Background information
- Origin: Twickenham, London, England
- Genres: Indie rock, indie folk
- Years active: 2005–2007
- Label: Warner
- Past members: Edward Leeson Micko Larkin Alfie Ambrose Coz Kerrigan Robb Skipper Jonnie Fielding

= Larrikin Love =

English indie rock band

Larrikin Love were an English four piece indie rock band from London.

Consisting of singer-songwriter Edward Leeson, guitarist Micko Larkin, bassist Alfie Ambrose and drummer Coz Kerrigan, and also occasionally including violinist Robb Skipper from The Holloways or roving violinist Jonnie Fielding, the band were briefly described as being part of a Thamesbeat scene by the NME, a scene which is now widely accepted as having never really existed save as indicating "a group of then emerging artists who didn’t share much in sound, but had a similar spirit as well as geographical location". They experiment with many different styles of music including punk, reggae, calypso, and bluegrass, and tend to add something of an Irish folk flavour to the typical indie rock sound, While often compared musically to bands such as The Clash, The Pogues and The Libertines, the band drew many of their lyrical influences from literature, including writers such as Rimbaud, Wilde and Orwell.

After releasing their first two singles on the independent labels Young and Lost Club and Transgressive Records respectively, the band signed to Warner as part of a 'consultancy deal' between Warner and Transgressive. The band released their debut album, The Freedom Spark, on 25 September 2006.

On 4 May 2007 it was announced that the band had split up, shortly prior to the release of their debut album in continental Europe.

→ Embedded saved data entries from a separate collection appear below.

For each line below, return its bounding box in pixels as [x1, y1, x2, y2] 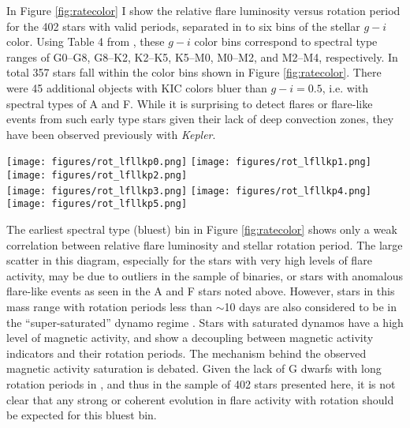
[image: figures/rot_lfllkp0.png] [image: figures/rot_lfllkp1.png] [6, 156, 371, 168]
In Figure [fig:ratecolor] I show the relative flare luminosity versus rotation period [6, 2, 401, 18]
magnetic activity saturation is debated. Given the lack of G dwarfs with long [6, 360, 382, 377]
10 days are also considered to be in [224, 298, 397, 314]
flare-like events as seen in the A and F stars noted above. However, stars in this [6, 283, 395, 299]
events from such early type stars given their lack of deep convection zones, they [6, 111, 394, 127]
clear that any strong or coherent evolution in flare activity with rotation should [6, 391, 394, 407]
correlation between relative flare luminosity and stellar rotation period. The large [6, 236, 403, 253]
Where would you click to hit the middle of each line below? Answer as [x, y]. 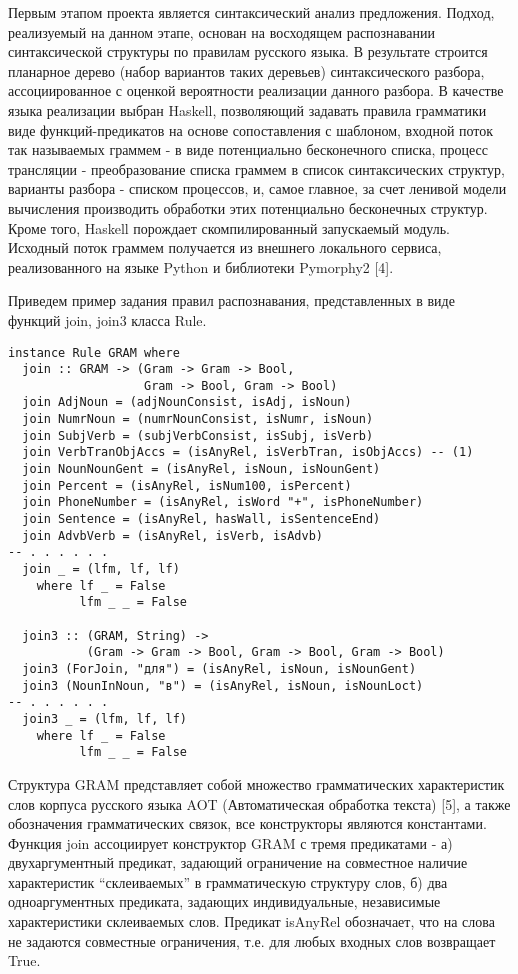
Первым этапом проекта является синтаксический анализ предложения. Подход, [251, 12]
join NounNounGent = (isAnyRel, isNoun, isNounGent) [201, 469]
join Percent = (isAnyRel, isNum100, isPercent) [187, 485]
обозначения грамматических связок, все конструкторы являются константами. [247, 823]
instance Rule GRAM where [94, 352]
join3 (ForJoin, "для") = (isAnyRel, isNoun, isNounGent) [219, 668]
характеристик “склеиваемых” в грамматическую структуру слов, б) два [228, 881]
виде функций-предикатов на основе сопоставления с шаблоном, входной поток [251, 129]

Following the split of the band, Leeson formed the short-lived Pan I Am and Sunless '97, before transitioning to a career in art curation. He is currently the director of the Margate-based art gallery 243 Luz.

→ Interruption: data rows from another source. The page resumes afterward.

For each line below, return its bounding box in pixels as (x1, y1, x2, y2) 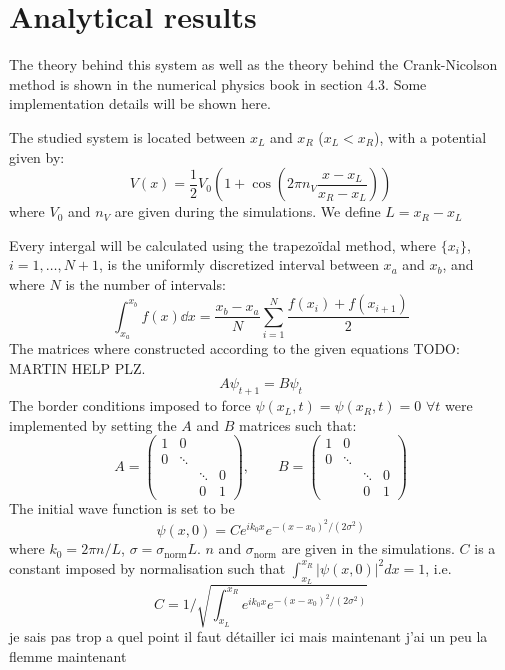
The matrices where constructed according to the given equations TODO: (9, 338, 460, 359)
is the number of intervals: (65, 273, 226, 294)
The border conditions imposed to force (9, 395, 251, 416)
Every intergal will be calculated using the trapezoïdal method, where (9, 234, 437, 255)
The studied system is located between (9, 126, 246, 147)
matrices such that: (239, 414, 357, 435)
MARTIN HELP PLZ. (9, 357, 146, 378)
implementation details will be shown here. (9, 93, 271, 114)
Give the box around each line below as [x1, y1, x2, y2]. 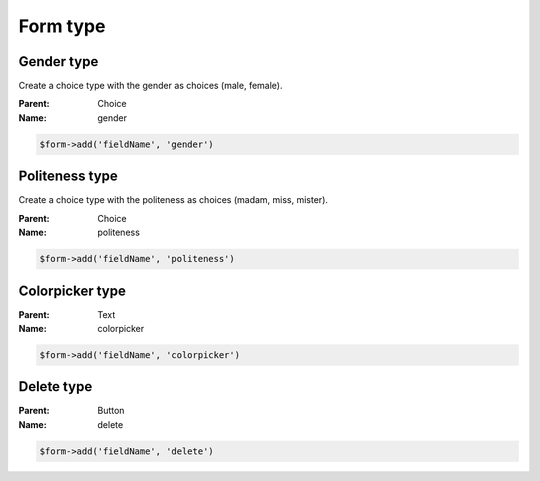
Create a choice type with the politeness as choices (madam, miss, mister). [18, 194, 329, 206]
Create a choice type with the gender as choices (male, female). [18, 80, 283, 92]
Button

Micko Larkin moved to LA, where he worked with Courtney Love before becoming part of a reformed Hole. Ambrose joined Gaoler's Daughter, and Kerrigan joined his brother Fiachra's band Marner Brown, who later changed their name to K. Jonnie Fielding went on to become an author and tour guide around London.

==Discography==

===Albums===
- The Freedom Spark (25 September 2006), No. 37 (UK)

===Singles===
- "Six Queens"/"Little Boy Lost" (19 September 2005)
- "Happy as Annie" (2005)
- "Edwould" (3 April 2006), No. 49 (UK)
- "Downing Street Kindling" (6 June 2006), No. 35 (UK)
- "Happy as Annie" (reissue) (18 September 2006), No. 32 (UK)
- "Well, Love Does Furnish a Life" (22 January 2007) No. 31 (UK)

===Other===
- "A Horse with No Name" (Cover of the America song) on Take it Easy: 15 Soft Rock Anthems (Q Magazine, 2006)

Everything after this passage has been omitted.